Cara Menyimpan Sukun Goreng agar Tetap Renyah
Sukun goreng paling lezat disantap langsung saat tetap hangat. Jika ada sisa, simpan dalam wadah tertutup di suhu ruang dan habiskan dalam satu hari. Untuk menghangatkan kembali, gunakan air fryer alias oven dengan suhu rendah sekitar 150°C selama 5–7 menit — hasilnya lebih renyah dibanding dipanaskan ulang di microwave nan justru membikin teksturnya lembek.
Cocok Disajikan Bersama Apa?
- Teh hangat alias kopi sebagai kawan camilan sore
- Sambal kecap alias sambal tomat sebagai cocolan
- Nasi putih hangat sebagai lauk pendamping
- Disajikan begitu saja sebagai camilan ringan
FAQ
1. Apa bedanya sukun tua dan sukun muda untuk digoreng?
Sukun tua punya tekstur lebih padat dan kadar air lebih rendah sehingga hasil gorengannya lebih garing. Sukun muda condong lebih berair dan lembek saat digoreng, kurang cocok untuk jenis tanpa tepung. Ciri sukun tua bisa dilihat dari kulitnya nan mulai menguning dan tekstur daging nan lebih keras.
2. Apakah sukun goreng tanpa tepung bisa dibuat dalam air fryer?
Bisa. Setelah proses marinasi selesai, tiriskan sukun lampau susun dalam keranjang air fryer tanpa menumpuk. Panggang pada suhu 180°C selama 15–20 menit, kembali di tengah waktu memasak. Hasilnya lebih rendah minyak dengan tekstur nan tetap cukup renyah di luar.

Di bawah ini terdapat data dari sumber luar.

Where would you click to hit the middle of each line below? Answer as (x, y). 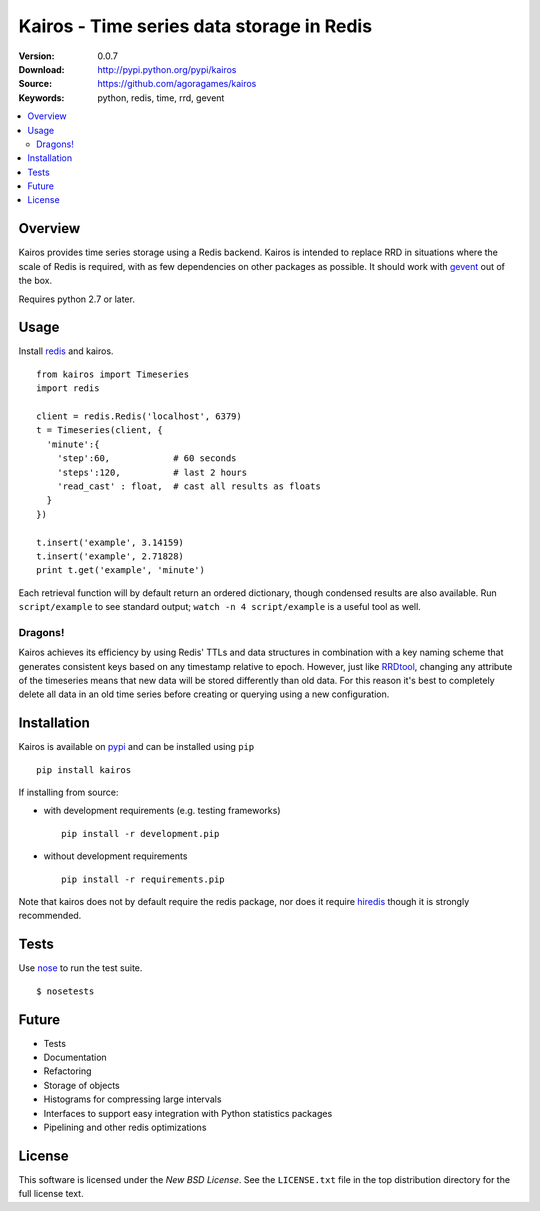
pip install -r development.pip (140, 833)
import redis (68, 388)
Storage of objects (81, 1085)
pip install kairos (84, 769)
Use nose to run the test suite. (80, 968)
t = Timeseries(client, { (100, 430)
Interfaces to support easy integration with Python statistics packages (188, 1113)
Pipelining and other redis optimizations (125, 1127)
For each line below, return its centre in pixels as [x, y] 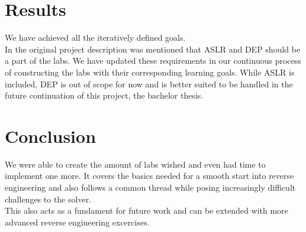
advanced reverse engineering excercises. [77, 222]
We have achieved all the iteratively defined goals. [95, 37]
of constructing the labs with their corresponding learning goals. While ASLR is [150, 72]
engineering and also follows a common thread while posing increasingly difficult [150, 187]
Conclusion [51, 135]
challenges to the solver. [48, 199]
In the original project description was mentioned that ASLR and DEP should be [153, 49]
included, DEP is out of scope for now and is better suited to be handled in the [149, 84]
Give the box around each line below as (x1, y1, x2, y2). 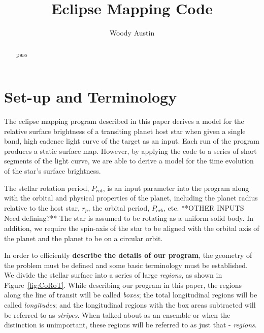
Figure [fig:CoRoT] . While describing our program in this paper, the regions (4, 279, 242, 290)
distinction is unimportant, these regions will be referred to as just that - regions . (4, 319, 257, 330)
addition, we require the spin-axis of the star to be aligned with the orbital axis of (4, 222, 259, 233)
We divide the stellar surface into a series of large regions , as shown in (4, 270, 222, 280)
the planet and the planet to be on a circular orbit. (4, 232, 163, 243)
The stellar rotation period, (4, 182, 89, 193)
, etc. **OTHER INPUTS (163, 202, 244, 213)
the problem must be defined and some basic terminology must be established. (4, 259, 248, 270)
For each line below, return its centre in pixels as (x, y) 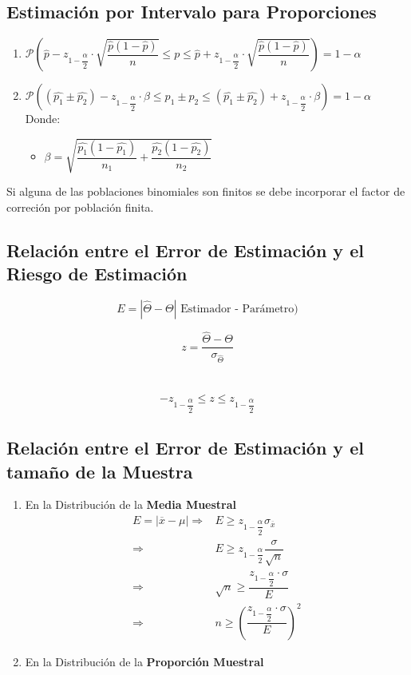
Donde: (43, 119)
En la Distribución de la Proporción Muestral (144, 661)
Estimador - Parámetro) (239, 310)
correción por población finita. (80, 206)
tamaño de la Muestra (100, 471)
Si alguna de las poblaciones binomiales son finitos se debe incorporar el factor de (206, 191)
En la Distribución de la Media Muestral (131, 504)
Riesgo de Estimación (97, 274)

3. Kenapa sukun kudu direndam air garam sebelum dibumbui?
Sukun mengandung getah alami nan bisa meninggalkan rasa sedikit pahit dan menyebabkan daging buah berubah warna kecokelatan jika langsung diolah. Perendaman air garam selama 10 menit efektif mengangkat getah tersebut sekaligus membantu mempertahankan warna daging sukun tetap cerah.
4. Berapa lama sukun goreng bisa disimpan dan tetap enak?
Sukun goreng sebaiknya dikonsumsi dalam satu hari pada suhu ruang. Setelah lebih dari beberapa jam, teksturnya bakal mulai melembek terutama jika disimpan dalam wadah tertutup rapat. Untuk hasil terbaik, goreng secukupnya sesuai kebutuhan agar tidak ada sisa nan perlu dipanaskan ulang.
5. Apakah bisa menggunakan kunyit segar sebagai pengganti kunyit bubuk?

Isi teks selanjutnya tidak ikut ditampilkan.